== What is needed ==
Make an exact copy of the lines from the top of the entries below through the line with "Der elektronische Knoter". Leave all pictures out.

---------- Given data ----------

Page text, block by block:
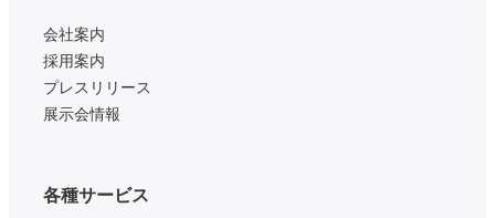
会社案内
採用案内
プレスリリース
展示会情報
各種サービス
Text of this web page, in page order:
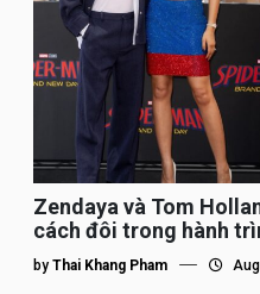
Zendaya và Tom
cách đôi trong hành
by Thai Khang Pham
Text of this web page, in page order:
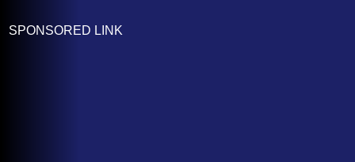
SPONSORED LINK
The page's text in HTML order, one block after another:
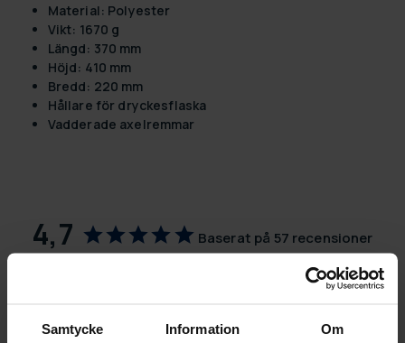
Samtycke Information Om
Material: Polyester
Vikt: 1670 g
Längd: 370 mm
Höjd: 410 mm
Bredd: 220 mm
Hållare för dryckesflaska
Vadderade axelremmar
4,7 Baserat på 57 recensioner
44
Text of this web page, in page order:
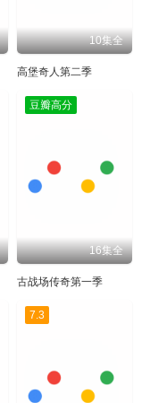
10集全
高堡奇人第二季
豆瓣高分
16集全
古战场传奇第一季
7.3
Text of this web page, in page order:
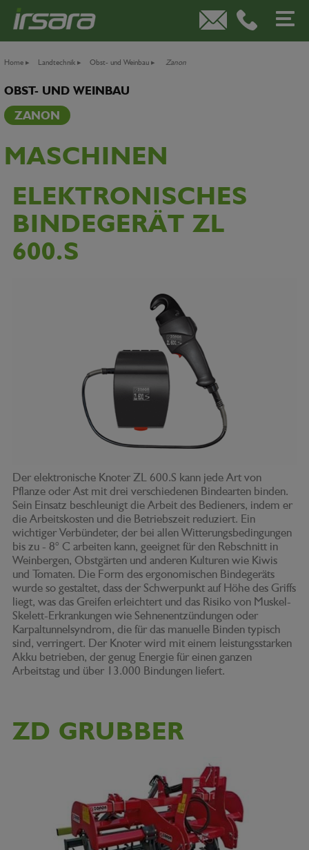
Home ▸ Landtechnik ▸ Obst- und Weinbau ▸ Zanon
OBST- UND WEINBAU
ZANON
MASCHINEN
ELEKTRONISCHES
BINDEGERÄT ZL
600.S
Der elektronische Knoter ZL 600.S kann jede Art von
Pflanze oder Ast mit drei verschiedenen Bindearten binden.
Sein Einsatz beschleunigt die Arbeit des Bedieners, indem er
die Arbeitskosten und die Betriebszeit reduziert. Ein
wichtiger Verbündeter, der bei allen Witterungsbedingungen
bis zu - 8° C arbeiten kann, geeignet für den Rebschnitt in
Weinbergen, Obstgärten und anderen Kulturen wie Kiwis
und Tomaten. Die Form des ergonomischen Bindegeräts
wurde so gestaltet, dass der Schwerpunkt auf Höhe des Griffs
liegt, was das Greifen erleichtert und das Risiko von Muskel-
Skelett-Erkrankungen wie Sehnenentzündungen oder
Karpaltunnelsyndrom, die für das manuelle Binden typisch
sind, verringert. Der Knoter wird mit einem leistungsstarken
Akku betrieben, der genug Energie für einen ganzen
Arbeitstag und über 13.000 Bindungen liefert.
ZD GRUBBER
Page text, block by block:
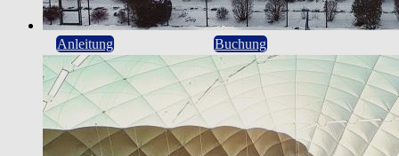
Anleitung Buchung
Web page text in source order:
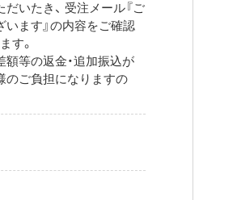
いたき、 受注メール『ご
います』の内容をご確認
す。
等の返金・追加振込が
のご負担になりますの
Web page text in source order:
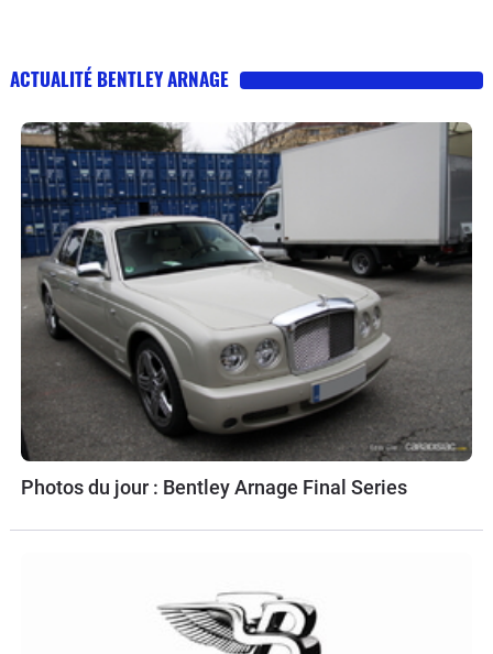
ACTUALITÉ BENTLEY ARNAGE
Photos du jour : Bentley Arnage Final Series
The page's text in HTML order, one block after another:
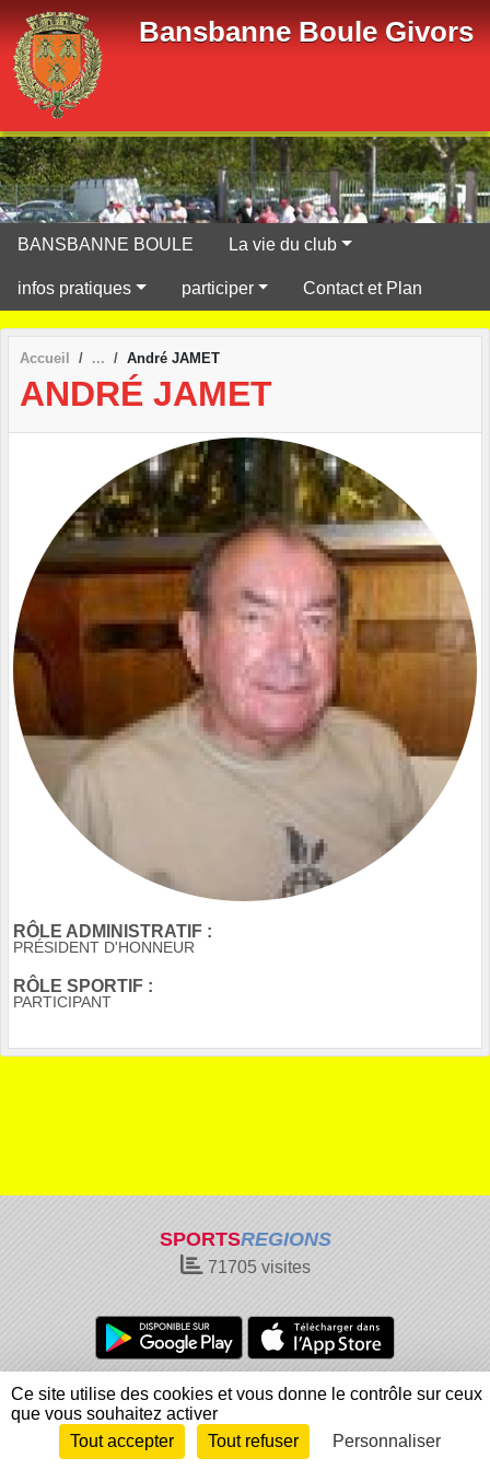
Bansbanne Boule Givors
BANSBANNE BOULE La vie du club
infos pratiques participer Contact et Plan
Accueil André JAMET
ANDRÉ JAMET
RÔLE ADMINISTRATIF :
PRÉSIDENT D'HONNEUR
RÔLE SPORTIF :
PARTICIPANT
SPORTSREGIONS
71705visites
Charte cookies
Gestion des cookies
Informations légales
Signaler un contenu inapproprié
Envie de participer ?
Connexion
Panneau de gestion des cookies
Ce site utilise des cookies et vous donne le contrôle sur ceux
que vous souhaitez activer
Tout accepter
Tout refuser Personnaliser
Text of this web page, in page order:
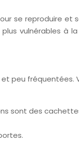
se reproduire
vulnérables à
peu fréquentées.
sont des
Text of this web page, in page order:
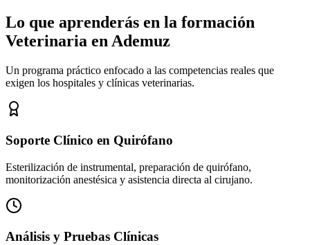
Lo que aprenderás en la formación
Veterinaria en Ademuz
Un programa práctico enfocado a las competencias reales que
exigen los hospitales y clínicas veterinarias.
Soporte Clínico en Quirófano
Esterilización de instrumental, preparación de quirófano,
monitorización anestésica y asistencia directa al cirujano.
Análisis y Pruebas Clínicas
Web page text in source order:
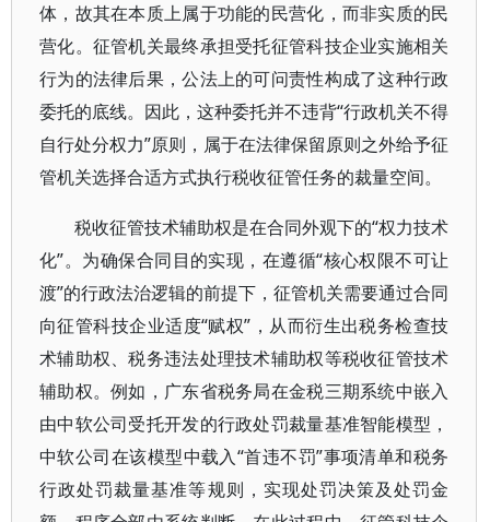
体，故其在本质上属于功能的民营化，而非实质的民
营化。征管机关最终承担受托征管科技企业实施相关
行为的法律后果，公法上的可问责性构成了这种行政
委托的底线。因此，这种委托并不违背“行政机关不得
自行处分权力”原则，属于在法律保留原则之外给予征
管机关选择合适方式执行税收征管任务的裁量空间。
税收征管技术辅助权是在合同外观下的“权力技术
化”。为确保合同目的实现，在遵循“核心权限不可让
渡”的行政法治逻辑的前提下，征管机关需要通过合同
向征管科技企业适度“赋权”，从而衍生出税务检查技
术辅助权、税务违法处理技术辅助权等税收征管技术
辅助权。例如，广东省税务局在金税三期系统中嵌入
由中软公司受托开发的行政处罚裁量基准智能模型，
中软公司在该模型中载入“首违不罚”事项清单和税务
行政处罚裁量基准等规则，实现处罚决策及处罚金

----------

== Task solution ==
Page text, block by block:
会社案内
採用案内
プレスリリース
展示会情報
各種サービス
Text of this web page, in page order:
Zendaya và Tom
cách đôi trong hành
by Thai Khang Pham
Text of this web page, in page order:
SPONSORED LINK
The page's text in HTML order, one block after another:
Samtycke Information Om
Material: Polyester
Vikt: 1670 g
Längd: 370 mm
Höjd: 410 mm
Bredd: 220 mm
Hållare för dryckesflaska
Vadderade axelremmar
4,7 Baserat på 57 recensioner
44
Text of this web page, in page order:
10集全
高堡奇人第二季
豆瓣高分
16集全
古战场传奇第一季
7.3
Text of this web page, in page order:
Home ▸ Landtechnik ▸ Obst- und Weinbau ▸ Zanon
OBST- UND WEINBAU
ZANON
MASCHINEN
ELEKTRONISCHES
BINDEGERÄT ZL
600.S
Der elektronische Knoter ZL 600.S kann jede Art von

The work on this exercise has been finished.